--- Work required ---
Take every line in the entries that includes the word "living" and copy it.

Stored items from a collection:
----

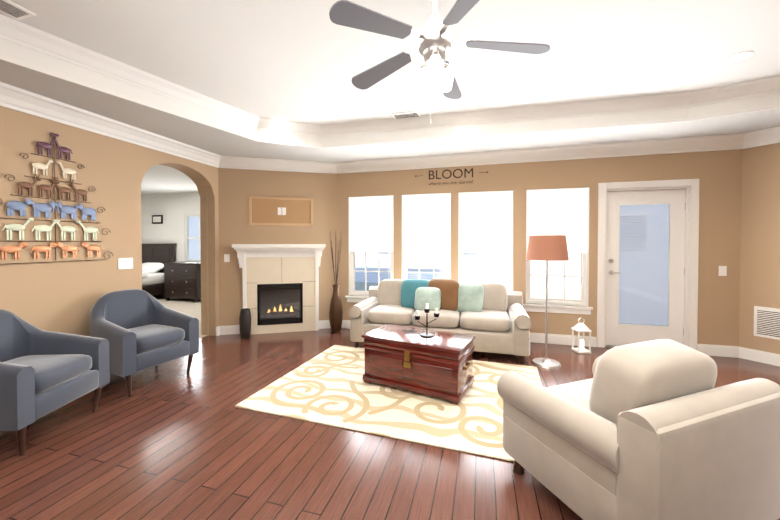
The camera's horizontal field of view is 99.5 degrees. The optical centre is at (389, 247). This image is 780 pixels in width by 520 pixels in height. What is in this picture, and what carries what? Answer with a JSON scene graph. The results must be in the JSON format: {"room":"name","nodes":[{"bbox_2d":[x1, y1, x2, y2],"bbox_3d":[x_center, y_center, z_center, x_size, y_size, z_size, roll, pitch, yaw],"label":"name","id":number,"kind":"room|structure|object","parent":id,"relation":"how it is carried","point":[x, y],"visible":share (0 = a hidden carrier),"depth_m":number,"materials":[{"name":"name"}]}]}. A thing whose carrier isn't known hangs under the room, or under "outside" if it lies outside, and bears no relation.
{"room":"living room","nodes":[
{"label":"living room","id":0,"kind":"room"},
{"bbox_2d":[0,106,218,335],"bbox_3d":[-3.617,-0.169,1.360,0.260,3.000,7.820,0,1,16],"label":"wall","id":1,"kind":"structure","parent":0,"point":[61,297],"depth_m":3.18,"materials":[{"name":"beige paint"}]},
{"bbox_2d":[0,132,113,264],"bbox_3d":[-3.014,-0.452,2.974,0.022,1.160,0.965,0,1,16],"label":"art","id":2,"kind":"object","parent":1,"relation":"attached to","point":[20,207],"visible":0.98,"depth_m":2.94,"materials":[{"name":"multicoloured metal"}]},
{"bbox_2d":[118,258,132,268],"bbox_3d":[-2.861,0.168,3.573,0.011,0.118,0.150,0,1,16],"label":"light switch","id":3,"kind":"object","parent":1,"relation":"attached to","point":[125,263],"visible":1,"depth_m":3.57,"materials":[{"name":"white plastic"}]},
{"bbox_2d":[141,192,200,261],"bbox_3d":[-4.553,-0.169,8.067,5.740,2.800,0.120,0,1,16],"label":"wall","id":4,"kind":"structure","parent":0,"point":[173,209],"depth_m":8.25,"materials":[{"name":"white paint"}]},
{"bbox_2d":[152,215,162,223],"bbox_3d":[-5.893,-0.724,8.355,0.340,0.220,0.024,0,1,16],"label":"framed picture","id":5,"kind":"object","parent":4,"relation":"attached to","point":[157,219],"visible":1,"depth_m":8.34,"materials":[{"name":"black wood"}]},
{"bbox_2d":[185,215,200,260],"bbox_3d":[-4.623,-0.244,8.075,0.900,1.140,0.060,0,1,16],"label":"room window","id":6,"kind":"structure","parent":4,"relation":"in","point":[187,235],"depth_m":8.16,"materials":[{"name":"clear glass"}]},
{"bbox_2d":[155,297,206,337],"bbox_3d":[-5.429,1.323,5.260,5.570,0.100,5.800,0,1,16],"label":"floor","id":7,"kind":"structure","parent":0,"point":[190,307],"depth_m":7.03,"materials":[{"name":"carpet"}]},
{"bbox_2d":[142,244,176,296],"bbox_3d":[-6.417,0.571,7.424,1.780,1.340,2.080,0,1,16],"label":"bed","id":8,"kind":"object","parent":7,"relation":"on","point":[155,257],"visible":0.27,"depth_m":8.11,"materials":[{"name":"fabric"}]},
{"bbox_2d":[162,262,200,302],"bbox_3d":[-4.759,0.788,7.789,1.000,0.895,0.504,0,1,16],"label":"dresser","id":9,"kind":"object","parent":7,"relation":"on","point":[182,279],"visible":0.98,"depth_m":7.55,"materials":[{"name":"black wood"}]},
{"bbox_2d":[206,168,336,335],"bbox_3d":[-1.696,-0.225,5.127,2.044,3.000,0.160,0,1,-14],"label":"wall","id":10,"kind":"structure","parent":0,"point":[237,188],"depth_m":4.99,"materials":[{"name":"beige paint"}]},
{"bbox_2d":[224,254,229,261],"bbox_3d":[-2.405,0.149,4.867,0.075,0.118,0.011,0,1,-14],"label":"switch","id":11,"kind":"object","parent":10,"relation":"attached to","point":[226,257],"visible":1,"depth_m":4.87,"materials":[{"name":"white plastic"}]},
{"bbox_2d":[249,196,312,225],"bbox_3d":[-1.652,-0.559,5.040,0.930,0.430,0.016,0,1,-14],"label":"frame","id":12,"kind":"object","parent":10,"relation":"attached to","point":[285,211],"visible":1,"depth_m":5.04,"materials":[{"name":"brown"}]},
{"bbox_2d":[0,82,779,173],"bbox_3d":[0.307,-1.184,0.694,7.650,0.150,8.150,0,1,16],"label":"crown molding","id":13,"kind":"structure","parent":10,"relation":"attached to","point":[22,100],"depth_m":4.11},
{"bbox_2d":[216,320,779,366],"bbox_3d":[0.307,1.275,0.730,7.650,0.130,8.150,0,1,16],"label":"baseboard","id":14,"kind":"structure","parent":10,"relation":"attached to","point":[744,353],"depth_m":4.00,"materials":[{"name":"white wood"}]},
{"bbox_2d":[0,328,779,519],"bbox_3d":[0.434,1.391,0.723,8.160,0.100,9.000,0,1,16],"label":"floor","id":15,"kind":"structure","parent":0,"point":[172,440],"depth_m":2.06,"materials":[{"name":"brown wood"}]},
{"bbox_2d":[0,309,109,455],"bbox_3d":[-2.642,0.881,2.356,0.692,0.871,0.700,0,1,-2],"label":"chair","id":16,"kind":"object","parent":15,"relation":"on","point":[43,373],"visible":1,"depth_m":2.42,"materials":[{"name":"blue fabric"}]},
{"bbox_2d":[89,289,198,395],"bbox_3d":[-2.466,0.868,3.289,0.692,0.871,0.700,0,1,24],"label":"chair","id":17,"kind":"object","parent":15,"relation":"on","point":[139,329],"visible":0.9,"depth_m":3.22,"materials":[{"name":"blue fabric"}]},
{"bbox_2d":[239,308,250,338],"bbox_3d":[-2.062,1.076,4.705,0.160,0.410,0.158,0,1,16],"label":"urn","id":18,"kind":"object","parent":15,"relation":"on","point":[245,322],"visible":1,"depth_m":4.65,"materials":[{"name":"black ceramic"}]},
{"bbox_2d":[232,244,325,334],"bbox_3d":[-1.638,0.610,4.959,1.310,1.335,0.212,0,1,-14],"label":"fireplace","id":19,"kind":"object","parent":15,"relation":"on","point":[280,288],"visible":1,"depth_m":4.98,"materials":[{"name":"tile"}]},
{"bbox_2d":[329,232,342,332],"bbox_3d":[-0.822,0.502,5.018,0.210,1.548,0.216,0,1,16],"label":"vase","id":20,"kind":"object","parent":15,"relation":"on","point":[335,314],"visible":1,"depth_m":4.96,"materials":[{"name":"brown ceramic"}]},
{"bbox_2d":[235,345,541,461],"bbox_3d":[0.154,1.297,3.145,2.450,0.016,1.720,0,1,19],"label":"rug","id":21,"kind":"object","parent":15,"relation":"on","point":[330,386],"visible":0.5,"depth_m":2.73,"materials":[{"name":"beige carpet"}]},
{"bbox_2d":[361,303,475,404],"bbox_3d":[0.270,0.907,3.149,0.970,0.761,0.515,0,1,29],"label":"trunk coffee table","id":22,"kind":"object","parent":21,"relation":"on","point":[433,363],"visible":1,"depth_m":2.95,"materials":[{"name":"brown wood"}]},
{"bbox_2d":[526,235,568,368],"bbox_3d":[1.750,0.579,3.687,0.430,1.435,0.430,0,1,16],"label":"floor lamp","id":23,"kind":"object","parent":15,"relation":"on","point":[546,248],"visible":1,"depth_m":3.55,"materials":[{"name":"orange fabric"}]},
{"bbox_2d":[571,318,591,352],"bbox_3d":[2.387,1.080,4.119,0.160,0.420,0.160,0,1,1],"label":"lantern","id":24,"kind":"object","parent":15,"relation":"on","point":[579,327],"visible":1,"depth_m":4.08,"materials":[{"name":"white metal"}]},
{"bbox_2d":[497,339,779,519],"bbox_3d":[1.251,0.897,1.758,0.970,0.855,0.880,0,1,-20],"label":"armchair","id":25,"kind":"object","parent":15,"relation":"on","point":[661,429],"visible":1,"depth_m":1.43,"materials":[{"name":"beige fabric"}]},
{"bbox_2d":[0,60,779,194],"bbox_3d":[-2.179,-1.480,2.108,13.900,0.400,10.350,0,1,16],"label":"ceiling","id":26,"kind":"structure","parent":0,"point":[174,127],"depth_m":3.83,"materials":[{"name":"white paint"}]},
{"bbox_2d":[0,0,779,124],"bbox_3d":[0.287,-1.570,0.710,7.100,0.120,7.081,0,1,16],"label":"ceiling","id":27,"kind":"structure","parent":0,"point":[303,61],"depth_m":2.54,"materials":[{"name":"white paint"}]},
{"bbox_2d":[0,0,35,19],"bbox_3d":[-2.439,-1.522,2.029,0.170,0.014,0.320,0,1,16],"label":"ceiling vent","id":28,"kind":"object","parent":27,"relation":"in","point":[12,9],"visible":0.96,"depth_m":2.11,"materials":[{"name":"white metal"}]},
{"bbox_2d":[272,116,286,120],"bbox_3d":[-1.330,-1.554,3.962,0.170,0.009,0.170,0,1,16],"label":"recessed light","id":29,"kind":"object","parent":27,"relation":"in","point":[280,118],"visible":0.96,"depth_m":3.95,"materials":[{"name":"white"}]},
{"bbox_2d":[0,14,779,147],"bbox_3d":[0.287,-1.379,0.712,6.602,0.262,6.582,0,1,16],"label":"crown molding","id":30,"kind":"structure","parent":27,"relation":"attached to","point":[28,46],"depth_m":3.41,"materials":[{"name":"white paint"}]},
{"bbox_2d":[391,111,420,118],"bbox_3d":[0.191,-1.549,3.850,0.320,0.014,0.170,0,1,16],"label":"ceiling vent","id":31,"kind":"object","parent":27,"relation":"in","point":[409,114],"visible":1,"depth_m":3.84,"materials":[{"name":"white metal"}]},
{"bbox_2d":[329,0,549,123],"bbox_3d":[0.289,-1.137,1.972,1.252,0.782,1.228,0,1,16],"label":"fan","id":32,"kind":"object","parent":27,"relation":"hanging from","point":[433,34],"visible":1,"depth_m":1.87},
{"bbox_2d":[457,100,472,107],"bbox_3d":[0.809,-1.548,3.554,0.170,0.009,0.170,0,1,16],"label":"recessed light","id":33,"kind":"object","parent":27,"relation":"in","point":[463,104],"visible":1,"depth_m":3.55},
{"bbox_2d":[723,51,753,62],"bbox_3d":[2.801,-1.534,2.657,0.170,0.009,0.170,0,1,16],"label":"recessed light","id":34,"kind":"object","parent":27,"relation":"in","point":[739,56],"visible":1,"depth_m":2.65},
{"bbox_2d":[348,279,531,363],"bbox_3d":[0.633,0.865,4.339,2.160,0.844,0.930,0,1,16],"label":"sofa","id":35,"kind":"object","parent":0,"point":[501,322],"depth_m":4.08,"materials":[{"name":"beige fabric"}]},
{"bbox_2d":[401,279,428,309],"bbox_3d":[0.351,0.625,4.440,0.420,0.420,0.150,0,-17,8],"label":"pillow","id":36,"kind":"object","parent":35,"relation":"on","point":[409,287],"visible":0.54,"depth_m":4.40,"materials":[{"name":"teal fabric"}]},
{"bbox_2d":[414,287,440,310],"bbox_3d":[0.487,0.668,4.258,0.340,0.340,0.150,0,-23,14],"label":"pillow","id":37,"kind":"object","parent":35,"relation":"on","point":[431,296],"visible":0.85,"depth_m":4.20,"materials":[{"name":"fabric"}]},
{"bbox_2d":[428,279,458,310],"bbox_3d":[0.692,0.617,4.324,0.440,0.440,0.150,0,-19,22],"label":"pillow","id":38,"kind":"object","parent":35,"relation":"on","point":[448,288],"visible":0.67,"depth_m":4.25,"materials":[{"name":"orange fabric"}]},
{"bbox_2d":[456,282,483,312],"bbox_3d":[0.995,0.638,4.220,0.400,0.400,0.150,1,-15,32],"label":"pillow","id":39,"kind":"object","parent":35,"relation":"on","point":[470,297],"visible":0.75,"depth_m":4.14,"materials":[{"name":"fabric"}]},
{"bbox_2d":[337,149,741,345],"bbox_3d":[1.662,-0.218,4.644,5.470,3.000,0.160,0,1,16],"label":"wall","id":40,"kind":"structure","parent":0,"point":[718,174],"depth_m":4.30,"materials":[{"name":"beige paint"}]},
{"bbox_2d":[345,195,393,302],"bbox_3d":[-0.285,0.024,5.169,0.820,1.660,0.200,0,1,16],"label":"window","id":41,"kind":"structure","parent":40,"relation":"in","point":[371,223],"depth_m":5.15,"materials":[{"name":"clear glass"}]},
{"bbox_2d":[401,193,450,278],"bbox_3d":[0.544,0.028,4.938,0.820,1.660,0.200,0,1,16],"label":"window","id":42,"kind":"structure","parent":40,"relation":"in","point":[426,222],"depth_m":4.90,"materials":[{"name":"clear glass"}]},
{"bbox_2d":[429,168,472,185],"bbox_3d":[0.872,-1.020,4.765,0.638,0.232,0.003,0,1,16],"label":"sign","id":43,"kind":"object","parent":40,"relation":"attached to","point":[465,170],"visible":1,"depth_m":4.76,"materials":[{"name":"brown"}]},
{"bbox_2d":[458,190,513,290],"bbox_3d":[1.358,0.031,4.712,0.830,1.660,0.200,0,1,16],"label":"window","id":44,"kind":"structure","parent":40,"relation":"in","point":[485,221],"depth_m":4.67,"materials":[{"name":"clear glass"}]},
{"bbox_2d":[523,187,592,314],"bbox_3d":[2.244,0.035,4.465,0.850,1.660,0.200,0,1,16],"label":"window","id":45,"kind":"structure","parent":40,"relation":"in","point":[561,211],"depth_m":4.41,"materials":[{"name":"clear glass"}]},
{"bbox_2d":[597,179,699,349],"bbox_3d":[3.224,0.226,4.202,1.070,2.125,0.176,0,1,16],"label":"patio door","id":46,"kind":"structure","parent":40,"relation":"in","point":[675,311],"depth_m":4.18,"materials":[{"name":"white wood"}]},
{"bbox_2d":[718,266,726,275],"bbox_3d":[3.956,0.273,3.923,0.075,0.118,0.011,0,1,16],"label":"light switch","id":47,"kind":"object","parent":40,"relation":"attached to","point":[722,270],"visible":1,"depth_m":3.92,"materials":[{"name":"white plastic"}]},
{"bbox_2d":[739,143,779,353],"bbox_3d":[4.538,-0.198,3.300,0.160,3.000,1.734,0,1,-29],"label":"wall","id":48,"kind":"structure","parent":0,"point":[760,246],"depth_m":3.75,"materials":[{"name":"beige paint"}]},
{"bbox_2d":[754,306,779,339],"bbox_3d":[4.297,0.838,3.566,0.012,0.340,0.500,0,1,-29],"label":"air vent","id":49,"kind":"object","parent":48,"relation":"in","point":[766,322],"visible":1,"depth_m":3.69,"materials":[{"name":"white metal"}]},
{"label":"outside","id":50,"kind":"structure","parent":0,"visible":0},
{"bbox_2d":[189,216,199,259],"bbox_3d":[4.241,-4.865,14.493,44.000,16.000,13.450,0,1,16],"label":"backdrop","id":51,"kind":"structure","parent":50,"point":[196,243],"depth_m":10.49,"materials":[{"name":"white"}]},
{"bbox_2d":[355,282,665,325],"bbox_3d":[4.288,1.581,14.758,40.000,0.100,20.000,0,1,16],"label":"ground","id":52,"kind":"structure","parent":50,"point":[535,291],"depth_m":11.70,"materials":[{"name":"white"}]},
{"bbox_2d":[355,204,667,290],"bbox_3d":[5.779,-2.081,15.585,16.400,7.200,5.700,0,1,16],"label":"house","id":53,"kind":"structure","parent":52,"relation":"on","point":[440,261],"depth_m":13.36,"materials":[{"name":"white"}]}
]}

----

--- Expected answer ---
{"room":"living room","nodes":[
{"label":"living room","id":0,"kind":"room"},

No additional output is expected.